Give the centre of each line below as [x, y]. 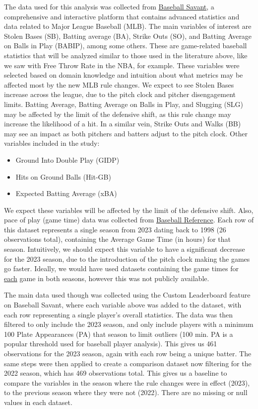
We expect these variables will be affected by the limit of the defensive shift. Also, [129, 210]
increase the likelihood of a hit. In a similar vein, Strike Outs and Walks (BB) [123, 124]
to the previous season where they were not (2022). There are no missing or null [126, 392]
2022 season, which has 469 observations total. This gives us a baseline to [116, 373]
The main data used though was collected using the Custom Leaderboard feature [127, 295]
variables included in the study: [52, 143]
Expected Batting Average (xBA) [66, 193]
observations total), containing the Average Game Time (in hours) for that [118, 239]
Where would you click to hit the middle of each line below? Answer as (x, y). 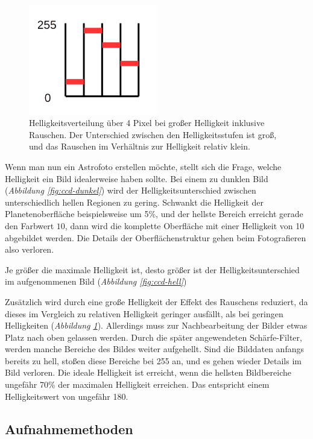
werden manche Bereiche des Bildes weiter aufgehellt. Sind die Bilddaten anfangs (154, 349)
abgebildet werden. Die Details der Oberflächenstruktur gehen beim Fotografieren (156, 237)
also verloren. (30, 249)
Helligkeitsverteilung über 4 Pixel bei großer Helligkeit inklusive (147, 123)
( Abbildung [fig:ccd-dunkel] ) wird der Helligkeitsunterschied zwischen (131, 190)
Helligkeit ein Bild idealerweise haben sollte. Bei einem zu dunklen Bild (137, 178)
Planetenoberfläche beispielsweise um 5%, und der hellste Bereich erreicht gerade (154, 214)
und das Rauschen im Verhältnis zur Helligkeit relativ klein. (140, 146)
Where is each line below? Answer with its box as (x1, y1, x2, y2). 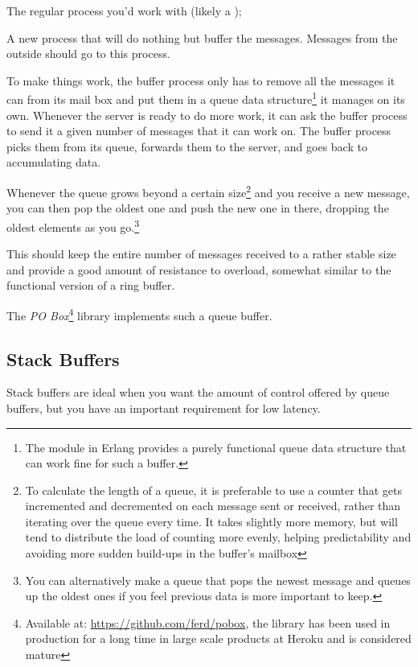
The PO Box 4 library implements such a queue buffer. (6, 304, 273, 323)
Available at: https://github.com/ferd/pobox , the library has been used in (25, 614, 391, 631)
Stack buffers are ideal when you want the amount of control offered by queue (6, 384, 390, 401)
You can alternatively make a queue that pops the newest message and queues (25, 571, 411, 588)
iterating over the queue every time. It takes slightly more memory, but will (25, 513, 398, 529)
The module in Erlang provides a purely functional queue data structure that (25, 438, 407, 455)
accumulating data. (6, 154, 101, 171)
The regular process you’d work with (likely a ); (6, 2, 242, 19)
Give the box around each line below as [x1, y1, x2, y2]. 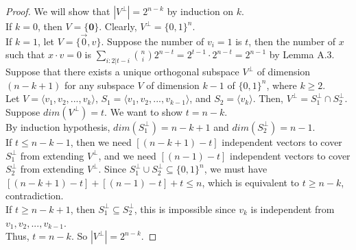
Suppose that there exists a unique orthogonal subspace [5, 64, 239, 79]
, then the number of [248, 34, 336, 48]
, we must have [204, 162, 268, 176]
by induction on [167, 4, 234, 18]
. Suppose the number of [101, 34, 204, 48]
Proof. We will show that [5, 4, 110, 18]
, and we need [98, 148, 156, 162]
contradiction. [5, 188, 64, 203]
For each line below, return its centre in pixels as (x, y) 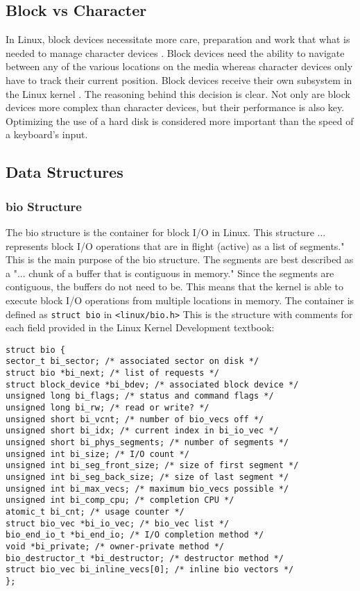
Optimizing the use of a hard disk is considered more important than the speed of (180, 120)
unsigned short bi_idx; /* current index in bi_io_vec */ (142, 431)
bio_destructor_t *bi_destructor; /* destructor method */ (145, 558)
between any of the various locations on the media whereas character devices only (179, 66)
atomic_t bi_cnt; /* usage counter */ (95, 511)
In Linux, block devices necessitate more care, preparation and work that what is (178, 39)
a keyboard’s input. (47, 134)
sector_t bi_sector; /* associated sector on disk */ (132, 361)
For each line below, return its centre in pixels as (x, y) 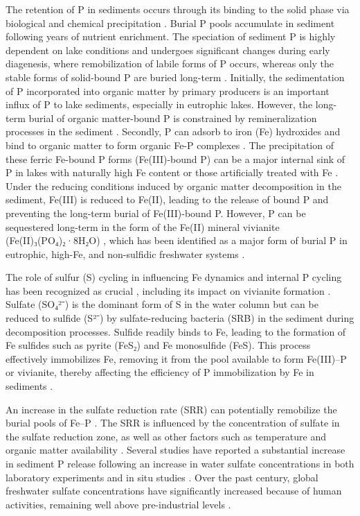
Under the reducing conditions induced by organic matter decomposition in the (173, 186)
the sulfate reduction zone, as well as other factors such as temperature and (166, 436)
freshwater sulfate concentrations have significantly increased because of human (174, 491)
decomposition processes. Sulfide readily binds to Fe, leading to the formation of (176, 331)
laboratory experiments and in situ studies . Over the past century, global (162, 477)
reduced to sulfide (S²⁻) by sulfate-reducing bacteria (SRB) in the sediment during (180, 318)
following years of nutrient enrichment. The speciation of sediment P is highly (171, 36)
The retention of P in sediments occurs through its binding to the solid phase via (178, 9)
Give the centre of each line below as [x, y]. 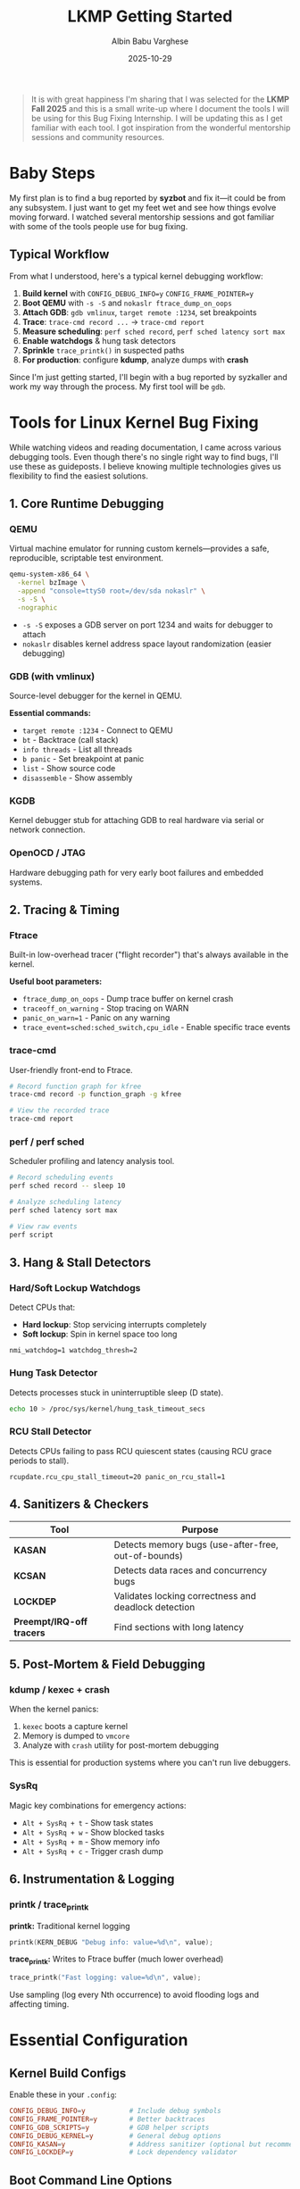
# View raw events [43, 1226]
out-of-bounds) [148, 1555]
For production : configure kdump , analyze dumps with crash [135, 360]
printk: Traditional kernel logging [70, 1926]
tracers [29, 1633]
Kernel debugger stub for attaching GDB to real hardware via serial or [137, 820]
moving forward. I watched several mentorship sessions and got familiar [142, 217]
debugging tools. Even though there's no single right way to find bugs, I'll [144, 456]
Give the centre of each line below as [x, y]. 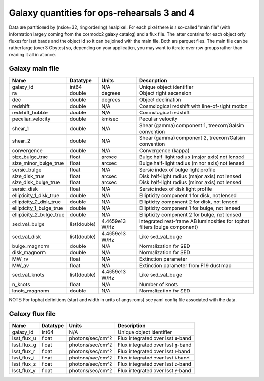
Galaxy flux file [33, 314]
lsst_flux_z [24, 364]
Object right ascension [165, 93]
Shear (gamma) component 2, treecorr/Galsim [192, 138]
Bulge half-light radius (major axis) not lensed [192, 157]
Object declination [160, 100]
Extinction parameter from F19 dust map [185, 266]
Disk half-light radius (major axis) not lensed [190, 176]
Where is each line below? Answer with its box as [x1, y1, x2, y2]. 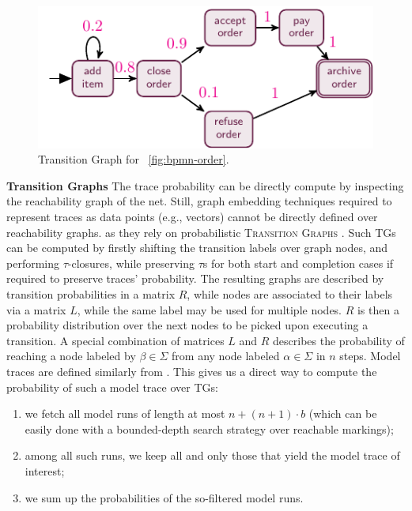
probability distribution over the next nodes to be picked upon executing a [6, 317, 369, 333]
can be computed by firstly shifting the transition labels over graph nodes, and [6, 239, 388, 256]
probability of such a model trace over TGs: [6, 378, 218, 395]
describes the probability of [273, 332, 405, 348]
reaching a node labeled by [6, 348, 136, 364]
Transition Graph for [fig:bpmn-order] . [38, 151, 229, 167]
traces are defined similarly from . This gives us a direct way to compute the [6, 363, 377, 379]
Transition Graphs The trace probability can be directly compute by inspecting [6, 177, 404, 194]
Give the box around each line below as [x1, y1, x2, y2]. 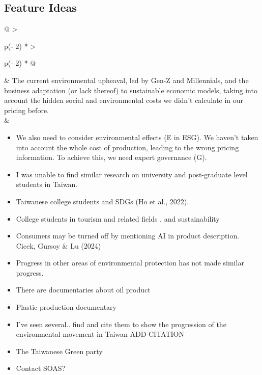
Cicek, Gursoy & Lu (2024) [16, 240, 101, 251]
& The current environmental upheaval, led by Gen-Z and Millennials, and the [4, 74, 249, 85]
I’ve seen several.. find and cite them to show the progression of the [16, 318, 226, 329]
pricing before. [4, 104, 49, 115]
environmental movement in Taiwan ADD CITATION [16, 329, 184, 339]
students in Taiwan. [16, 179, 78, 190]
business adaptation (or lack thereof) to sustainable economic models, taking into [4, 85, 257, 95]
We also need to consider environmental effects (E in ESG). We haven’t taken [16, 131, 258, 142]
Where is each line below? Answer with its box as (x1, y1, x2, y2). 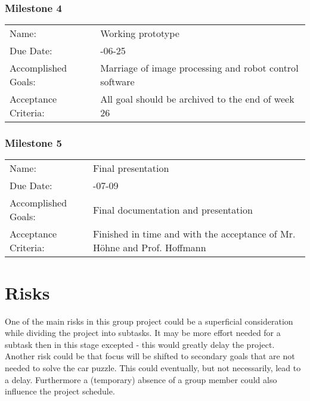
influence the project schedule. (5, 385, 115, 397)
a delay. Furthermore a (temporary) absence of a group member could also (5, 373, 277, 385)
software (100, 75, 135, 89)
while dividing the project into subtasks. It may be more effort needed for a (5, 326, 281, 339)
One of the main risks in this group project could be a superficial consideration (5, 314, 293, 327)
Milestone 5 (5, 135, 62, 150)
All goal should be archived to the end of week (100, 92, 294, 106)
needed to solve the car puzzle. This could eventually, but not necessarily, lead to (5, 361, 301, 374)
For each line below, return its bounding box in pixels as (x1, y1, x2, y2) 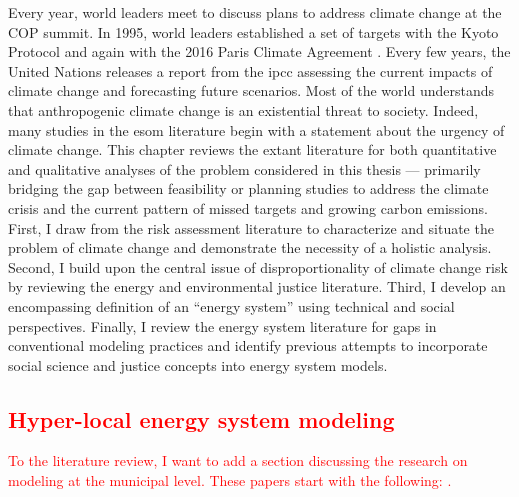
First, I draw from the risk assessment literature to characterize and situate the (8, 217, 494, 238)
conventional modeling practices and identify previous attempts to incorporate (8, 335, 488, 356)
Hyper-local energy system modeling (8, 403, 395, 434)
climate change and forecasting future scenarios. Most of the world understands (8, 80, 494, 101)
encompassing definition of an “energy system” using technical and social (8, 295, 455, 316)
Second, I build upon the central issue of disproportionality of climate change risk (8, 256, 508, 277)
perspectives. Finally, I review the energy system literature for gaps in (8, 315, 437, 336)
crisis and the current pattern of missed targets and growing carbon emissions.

┄┄┄┄┄┄┄┄┄┄┄┄┄┄┄┄┄┄┄┄

→ **WHAT YOU HAVE TO DO**
Word for word, please reproduce each entry above and leave out every picture.

→ **RESULT**
Give the centre of each line below as [x, y]. 
We expect these variables will be affected by the limit of the defensive shift. Also, [129, 210]
increase the likelihood of a hit. In a similar vein, Strike Outs and Walks (BB) [123, 124]
to the previous season where they were not (2022). There are no missing or null [126, 392]
2022 season, which has 469 observations total. This gives us a baseline to [116, 373]
The main data used though was collected using the Custom Leaderboard feature [127, 295]
variables included in the study: [52, 143]
Expected Batting Average (xBA) [66, 193]
observations total), containing the Average Game Time (in hours) for that [118, 239]
Where would you click to hit the middle of each line below? Answer as (x, y). 
werden manche Bereiche des Bildes weiter aufgehellt. Sind die Bilddaten anfangs (154, 349)
abgebildet werden. Die Details der Oberflächenstruktur gehen beim Fotografieren (156, 237)
also verloren. (30, 249)
Helligkeitsverteilung über 4 Pixel bei großer Helligkeit inklusive (147, 123)
( Abbildung [fig:ccd-dunkel] ) wird der Helligkeitsunterschied zwischen (131, 190)
Helligkeit ein Bild idealerweise haben sollte. Bei einem zu dunklen Bild (137, 178)
Planetenoberfläche beispielsweise um 5%, und der hellste Bereich erreicht gerade (154, 214)
und das Rauschen im Verhältnis zur Helligkeit relativ klein. (140, 146)
Where is each line below? Answer with its box as (x1, y1, x2, y2). 
The PO Box 4 library implements such a queue buffer. (6, 304, 273, 323)
Available at: https://github.com/ferd/pobox , the library has been used in (25, 614, 391, 631)
Stack buffers are ideal when you want the amount of control offered by queue (6, 384, 390, 401)
You can alternatively make a queue that pops the newest message and queues (25, 571, 411, 588)
iterating over the queue every time. It takes slightly more memory, but will (25, 513, 398, 529)
The module in Erlang provides a purely functional queue data structure that (25, 438, 407, 455)
accumulating data. (6, 154, 101, 171)
The regular process you’d work with (likely a ); (6, 2, 242, 19)
Give the box around each line below as [x1, y1, x2, y2]. 
Suppose that there exists a unique orthogonal subspace [5, 64, 239, 79]
, then the number of [248, 34, 336, 48]
, we must have [204, 162, 268, 176]
by induction on [167, 4, 234, 18]
. Suppose the number of [101, 34, 204, 48]
Proof. We will show that [5, 4, 110, 18]
, and we need [98, 148, 156, 162]
contradiction. [5, 188, 64, 203]
For each line below, return its centre in pixels as (x, y) 
Optimizing the use of a hard disk is considered more important than the speed of (180, 120)
unsigned short bi_idx; /* current index in bi_io_vec */ (142, 431)
bio_destructor_t *bi_destructor; /* destructor method */ (145, 558)
between any of the various locations on the media whereas character devices only (179, 66)
atomic_t bi_cnt; /* usage counter */ (95, 511)
In Linux, block devices necessitate more care, preparation and work that what is (178, 39)
a keyboard’s input. (47, 134)
sector_t bi_sector; /* associated sector on disk */ (132, 361)
For each line below, return its centre in pixels as (x, y) 
Under the reducing conditions induced by organic matter decomposition in the (173, 186)
the sulfate reduction zone, as well as other factors such as temperature and (166, 436)
freshwater sulfate concentrations have significantly increased because of human (174, 491)
decomposition processes. Sulfide readily binds to Fe, leading to the formation of (176, 331)
laboratory experiments and in situ studies . Over the past century, global (162, 477)
reduced to sulfide (S²⁻) by sulfate-reducing bacteria (SRB) in the sediment during (180, 318)
following years of nutrient enrichment. The speciation of sediment P is highly (171, 36)
The retention of P in sediments occurs through its binding to the solid phase via (178, 9)
Give the centre of each line below as [x, y]. 
# View raw events [43, 1226]
out-of-bounds) [148, 1555]
For production : configure kdump , analyze dumps with crash [135, 360]
printk: Traditional kernel logging [70, 1926]
tracers [29, 1633]
Kernel debugger stub for attaching GDB to real hardware via serial or [137, 820]
moving forward. I watched several mentorship sessions and got familiar [142, 217]
debugging tools. Even though there's no single right way to find bugs, I'll [144, 456]
Give the centre of each line below as [x, y]. 
Galaxy flux file [33, 314]
lsst_flux_z [24, 364]
Object right ascension [165, 93]
Shear (gamma) component 2, treecorr/Galsim [192, 138]
Bulge half-light radius (major axis) not lensed [192, 157]
Object declination [160, 100]
Extinction parameter from F19 dust map [185, 266]
Disk half-light radius (major axis) not lensed [190, 176]
Where is each line below? Answer with its box as [x1, y1, x2, y2]. 
probability distribution over the next nodes to be picked upon executing a [6, 317, 369, 333]
can be computed by firstly shifting the transition labels over graph nodes, and [6, 239, 388, 256]
probability of such a model trace over TGs: [6, 378, 218, 395]
describes the probability of [273, 332, 405, 348]
reaching a node labeled by [6, 348, 136, 364]
Transition Graph for [fig:bpmn-order] . [38, 151, 229, 167]
traces are defined similarly from . This gives us a direct way to compute the [6, 363, 377, 379]
Transition Graphs The trace probability can be directly compute by inspecting [6, 177, 404, 194]
Give the box around each line below as [x1, y1, x2, y2]. 
Cicek, Gursoy & Lu (2024) [16, 240, 101, 251]
& The current environmental upheaval, led by Gen-Z and Millennials, and the [4, 74, 249, 85]
I’ve seen several.. find and cite them to show the progression of the [16, 318, 226, 329]
pricing before. [4, 104, 49, 115]
environmental movement in Taiwan ADD CITATION [16, 329, 184, 339]
students in Taiwan. [16, 179, 78, 190]
business adaptation (or lack thereof) to sustainable economic models, taking into [4, 85, 257, 95]
We also need to consider environmental effects (E in ESG). We haven’t taken [16, 131, 258, 142]
Where is each line below? Answer with its box as (x1, y1, x2, y2). 
influence the project schedule. (5, 385, 115, 397)
a delay. Furthermore a (temporary) absence of a group member could also (5, 373, 277, 385)
software (100, 75, 135, 89)
while dividing the project into subtasks. It may be more effort needed for a (5, 326, 281, 339)
One of the main risks in this group project could be a superficial consideration (5, 314, 293, 327)
Milestone 5 (5, 135, 62, 150)
All goal should be archived to the end of week (100, 92, 294, 106)
needed to solve the car puzzle. This could eventually, but not necessarily, lead to (5, 361, 301, 374)
For each line below, return its bounding box in pixels as (x1, y1, x2, y2) 
First, I draw from the risk assessment literature to characterize and situate the (8, 217, 494, 238)
conventional modeling practices and identify previous attempts to incorporate (8, 335, 488, 356)
Hyper-local energy system modeling (8, 403, 395, 434)
climate change and forecasting future scenarios. Most of the world understands (8, 80, 494, 101)
encompassing definition of an “energy system” using technical and social (8, 295, 455, 316)
Second, I build upon the central issue of disproportionality of climate change risk (8, 256, 508, 277)
perspectives. Finally, I review the energy system literature for gaps in (8, 315, 437, 336)
crisis and the current pattern of missed targets and growing carbon emissions.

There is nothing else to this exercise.